Hikari unfolded some clothes for him and smiled at him, "If you walk everywhere, you won't get very far. I know the journey's the thing, but it's a much more difficult journey when the ground runs out."

Kenshin took the clothes as they were offered and began to dress himself, Hikari catching him when he lost his balance, "Is any of this going to be explained?"

"Does it need to be?" she asked in reply. She watched him dress, and noted his lack of discomfort with her presence. Kenshin looked up at her at the thought.

"I guess, well, which question do you want answered first?" Kenshin asked her.

She shrugged, "So Redemption, hmm?"

"You wanted me to be happy," was his reply.

She nodded, "I like it."

When everything was tied, Kenshin pushed the unruly and untied hair from his face. He looked at her and smiled, then the thought crossed his mind, "I thought I was supposed to have split in two."
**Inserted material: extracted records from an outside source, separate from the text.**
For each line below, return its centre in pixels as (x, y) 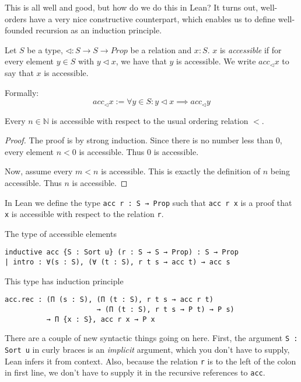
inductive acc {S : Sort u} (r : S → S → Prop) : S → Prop (122, 252)
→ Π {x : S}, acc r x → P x (101, 319)
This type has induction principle (64, 281)
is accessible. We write (216, 61)
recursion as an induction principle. (99, 30)
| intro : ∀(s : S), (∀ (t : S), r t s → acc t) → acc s (118, 262)
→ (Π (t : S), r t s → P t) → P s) (165, 310)
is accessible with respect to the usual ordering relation (150, 120)
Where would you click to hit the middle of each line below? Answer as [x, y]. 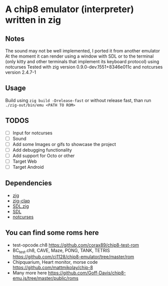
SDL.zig [21, 206]
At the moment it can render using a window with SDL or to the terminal [79, 56]
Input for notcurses [33, 133]
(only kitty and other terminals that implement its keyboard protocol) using [82, 61]
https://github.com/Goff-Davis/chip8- [87, 273]
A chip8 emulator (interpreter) [70, 9]
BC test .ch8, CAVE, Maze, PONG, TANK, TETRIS [61, 251]
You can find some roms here [52, 233]
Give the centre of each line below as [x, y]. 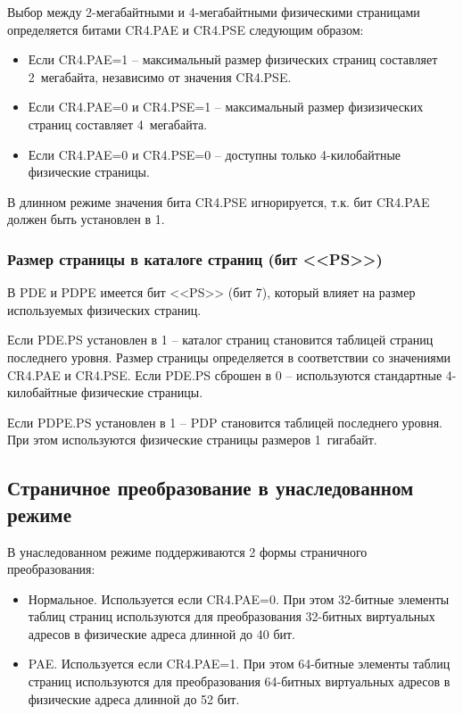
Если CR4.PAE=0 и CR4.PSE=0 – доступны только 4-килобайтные [215, 154]
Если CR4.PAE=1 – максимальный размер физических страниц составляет [233, 59]
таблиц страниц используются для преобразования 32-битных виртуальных [231, 616]
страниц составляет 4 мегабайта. [118, 124]
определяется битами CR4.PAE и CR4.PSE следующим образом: [186, 29]
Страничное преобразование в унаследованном [211, 488]
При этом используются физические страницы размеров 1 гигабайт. [192, 440]
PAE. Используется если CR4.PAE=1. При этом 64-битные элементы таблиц [239, 664]
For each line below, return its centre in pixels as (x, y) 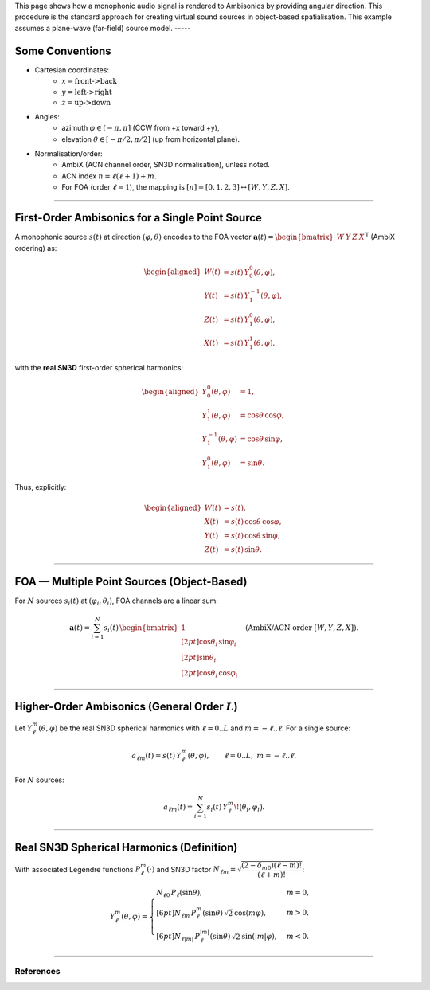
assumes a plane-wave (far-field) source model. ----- (103, 28)
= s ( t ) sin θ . (243, 550)
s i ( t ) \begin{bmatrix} (141, 628)
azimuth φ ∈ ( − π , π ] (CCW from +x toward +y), (141, 128)
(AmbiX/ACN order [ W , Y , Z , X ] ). (302, 628)
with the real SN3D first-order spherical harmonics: (99, 367)
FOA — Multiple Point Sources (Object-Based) (131, 581)
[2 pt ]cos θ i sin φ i (209, 643)
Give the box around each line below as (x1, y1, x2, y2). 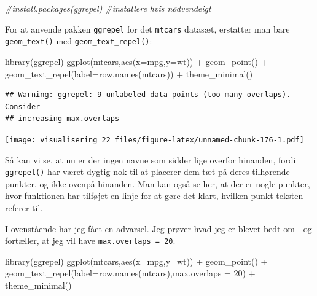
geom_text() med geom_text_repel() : (5, 34, 152, 47)
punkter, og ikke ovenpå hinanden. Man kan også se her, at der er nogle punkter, (5, 177, 310, 190)
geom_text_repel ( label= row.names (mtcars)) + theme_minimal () (5, 67, 253, 80)
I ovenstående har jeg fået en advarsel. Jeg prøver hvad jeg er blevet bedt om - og (5, 222, 312, 235)
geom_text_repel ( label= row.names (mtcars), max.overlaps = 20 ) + (5, 267, 256, 279)
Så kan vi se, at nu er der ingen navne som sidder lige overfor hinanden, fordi (5, 153, 296, 166)
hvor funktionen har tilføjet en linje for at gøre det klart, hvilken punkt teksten (5, 189, 303, 202)
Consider (5, 102, 41, 111)
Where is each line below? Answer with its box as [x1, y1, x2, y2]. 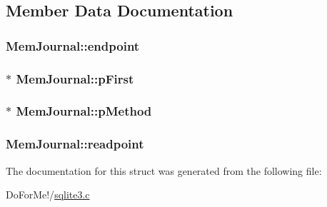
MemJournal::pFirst [16, 69, 134, 87]
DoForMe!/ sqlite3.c [6, 187, 90, 202]
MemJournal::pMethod [16, 102, 152, 120]
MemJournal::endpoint [6, 36, 140, 54]
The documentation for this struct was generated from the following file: [6, 163, 322, 178]
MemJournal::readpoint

"You did," Hikari said, "I moved him out of here before I woke you up. He will be Sano's responsibility to teach him how to fit in here. You are mine." She said the words with a surprising possessiveness. The entire process around that thought, which Kenshin saw clearly, was fascinating. His new sense could barely keep up with the layers of thought over that one sentence.

"When do we go to where we are supposed to be?"

"Now, if you like," she answered him. "God-willing and the creek don't rise, I won't have to teach you to fly either. I know there's a connector around here somewhere."

"God what?" Kenshin asked.

"God-willing and the creek don't rise. An American saying. Oh you're going to love America. It's so much fun. It's messy and wild and is like this screaming toddler in the world's political arena. It'll be a good contrast for you," She started around the room in circles, and Kenshin felt her consciousness working its way outward, looking for something.

"When do I learn to fly?" he asked.

"When you least expect it," she answered, her voice a little distracted as she continued to reach around with her mind.

"Why would I only need to learn to fly when I least expect it?" Kenshin asked.

Hikari smiled and turned for the door, "Aha."

"Oh," he said, following her.

He had hoped this change would at least allow him to understand her sense of humor. The only thing he really understood right now was that it wasn't what she was that gave her that strange sense of humor. It was who she was.

She shuffled down the hall, raising a flock of birds around her as she walked. She turned out into the garden under a soft purple night sky. She turned around and grinned at Kenshin. He saw her wings snap out wide and rustle the grasses around her.

She was barefoot. Kenshin stepped into the zori before stepping out into the grass. He tried the same maneuver as she had done. He tried to snap out his wings, but found he could barely move them, and frowned in disappointment. Then he realized why she wasn't going to teach him to fly, he wasn't strong enough yet.

"Aha." She said again with an enigmatic smile. She led him away from the palace and into the gardens where they passed an island that was shaped to look like a turtle. She took that on the left and passed by the entrance to the second palace, then turned left and moved along the edge of the wall, "Yeesh, it's cold out here," she almost complained. But the complaint came out more like a statement.

She stopped suddenly, and groped her fingers along the wall, her fingers closed over something and she smiled again, with what was now becoming an almost irritating, "Aha."

Kenshin almost melted with exasperation at her manner. If he were another person he would roll his eyes at her or make a face. Rather, he found the resigned sigh a fitting tribute to her odd behavior. So he sighed, and then gasped when he was yanked into the wall, hard.

He shut his eyes, waiting for an impact that never came, and then stumbled forward into soft grass. When he opened his eyes, there was familiar golden light suffusing his world, and Hikari was pulling a large stone door shut behind her.

As he looked around, he saw a lot of doorways. The whole affair was like some huge garden, and archways, doors, windows, even flaps of hide were arranged in the most flattering positions that could be found.

"The portal garden," she said as he wondered where he was, "It's our way of getting from one place to another in a hurry. The doors open all over this realm and the mortal one. I mean sure, you can fly from Brazil to Spain. But if time is an issue, and you have to remember that time passes there, so it usually is an issue, all you have to do is find a connection point. You find the door and it opens here. You go to the door that opens into the place you are going to, and it takes you there. Make sense?"

Kenshin shook his head, "Why would I ever need to get around so quickly?"

Hikari smiled a little, "You want to see why?" She was already stripping out of the kimono, which bloomed into purple crocuses as they touched the ground. From nowhere she pulled on her shirt, and then hopped around trying to get into her pants.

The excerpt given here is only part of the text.